# LOL! How long can you keep meat in a freezer?



## kuan (Jun 11, 2001)

Smugglers caught trying to sell 36-year-old meat | Say What?


----------



## gunnar (Apr 3, 2008)

lol, like i couldn't tell it was freezer burned.:lol:


----------



## foodpump (Oct 10, 2005)

Apparantly, Switzerland still has frozen "butter mountains", but they won't say how old these mountains are...

I have heard tell of stories from both European explorers and Inuit about feeding their pack-dogs frozen woolly mamoth meat--dogs sure didn't seem to mind.

And every time I see a picture of an elephant I am forever (haunted?) reminded of an old "Northern Exposure" TV show where a woolly mamoth is found--only in the end to be chopped up with a chainsaw and consumed with Gusto by one of the characters.........


----------



## kuan (Jun 11, 2001)

Freezer burn is just very cold jerky right? :roll:


----------



## cheftoddmohr (Apr 17, 2009)

Freezer burn comes from moisture evaporating from the surface of the meat, drying it out. 

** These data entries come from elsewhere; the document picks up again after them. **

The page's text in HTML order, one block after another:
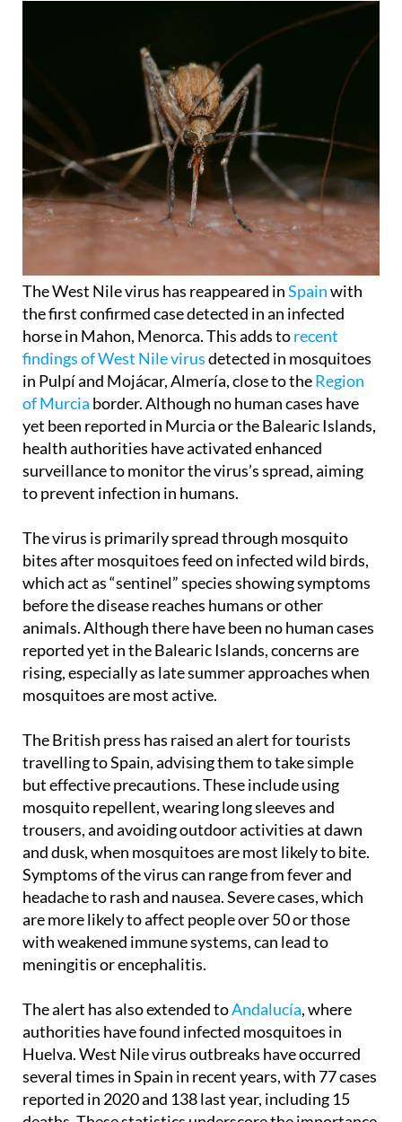
The West Nile virus has reappeared in Spain with
the first confirmed case detected in an infected
horse in Mahon, Menorca. This adds torecent
findings of West Nile virusdetected in mosquitoes
in Pulpí and Mojácar, Almería, close to theRegion
of Murciaborder. Although no human cases have
yet been reported in Murcia or the Balearic Islands,
health authorities have activated enhanced
surveillance to monitor the virus’s spread, aiming
to prevent infection in humans.
The virus is primarily spread through mosquito
bites after mosquitoes feed on infected wild birds,
which act as “sentinel” species showing symptoms
before the disease reaches humans or other
animals. Although there have been no human cases
reported yet in the Balearic Islands, concerns are
rising, especially as late summer approaches when
mosquitoes are most active.
The British press has raised an alert for tourists
travelling to Spain, advising them to take simple
but effective precautions. These include using
mosquito repellent, wearing long sleeves and
trousers, and avoiding outdoor activities at dawn
and dusk, when mosquitoes are most likely to bite.
Symptoms of the virus can range from fever and
headache to rash and nausea. Severe cases, which
are more likely to affect people over 50 or those
with weakened immune systems, can lead to
meningitis or encephalitis.
The alert has also extended to
authorities have found infected mosquitoes in
Huelva. West Nile virus outbreaks have occurred
several times in Spain in recent years, with 77 cases
reported in 2020 and 138 last year, including 15
deaths. These statistics underscore the importance
of continued vigilance and preventive measures
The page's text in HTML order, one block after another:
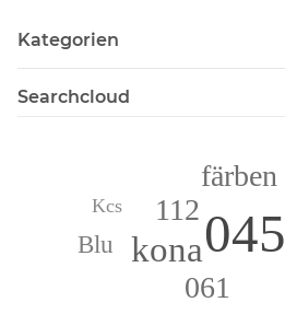
Kategorien
Searchcloud
045
kona
112
061
färben
Blu
Kcs
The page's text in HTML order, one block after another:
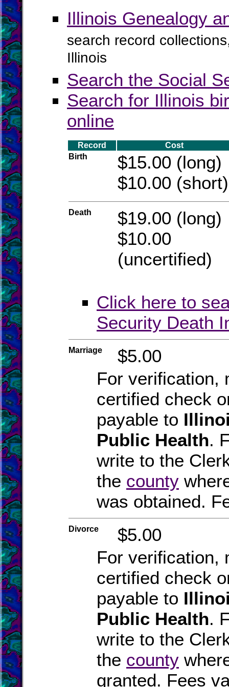
Illinois Genealogy
search record
Illinois
Search the Social
Search for Illinois
online
Record
Cost
Birth
$15.00 (long)
$10.00 (short)
Death
$19.00 (long)
$10.00
(uncertified)
Click here to
Security Death
Marriage
$5.00
For verification,
certified check
payable to
Public Health.
write to the
the county
was obtained.
Divorce
$5.00
For verification,
certified check
payable to
Public Health.
write to the
the county
granted. Fees

Water evaporates even in the freezer. Think about how a stray ice cube on the bottom of your freezer will get smaller the longer you leave it there.

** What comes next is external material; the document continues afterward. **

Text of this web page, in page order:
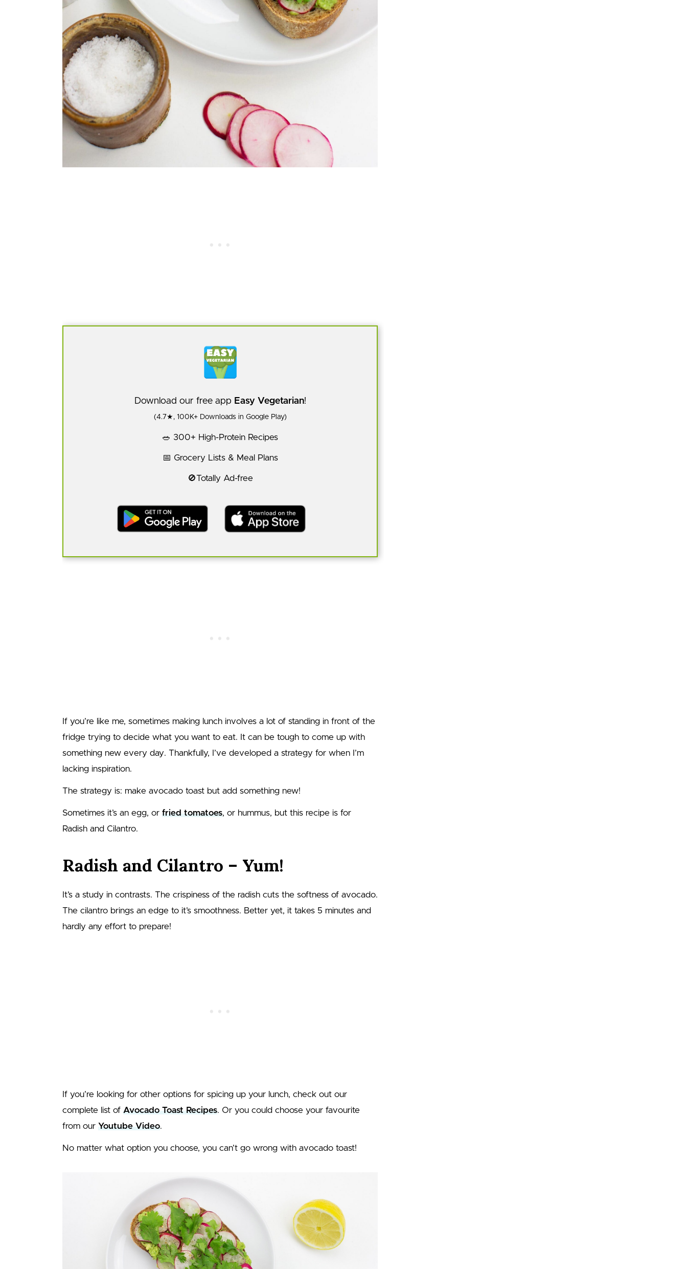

Freezer burn is accelerated by the defrost cycle on most modern freezers. The defrost cycle drops and raises the temperature of the ice box. 

40 years of this type of freezing, I'm suprised there's any meat left there at all.


----------



## thekitchensink (Aug 4, 2009)

So, there's meat out there that's older than me. A scary thought.


----------



## foodpump (Oct 10, 2005)

Yeah, but it tastes kinda funny---at first.........


----------



## banpreso (Jan 25, 2010)

i have herd about people eating mammoth meat and was okay. 

but yah, wow, meat that's much older than me, hahaha. taste a piece of history


----------



## dc sunshine (Feb 26, 2007)

I know aged meat is preferred ...but that is ridiculous


----------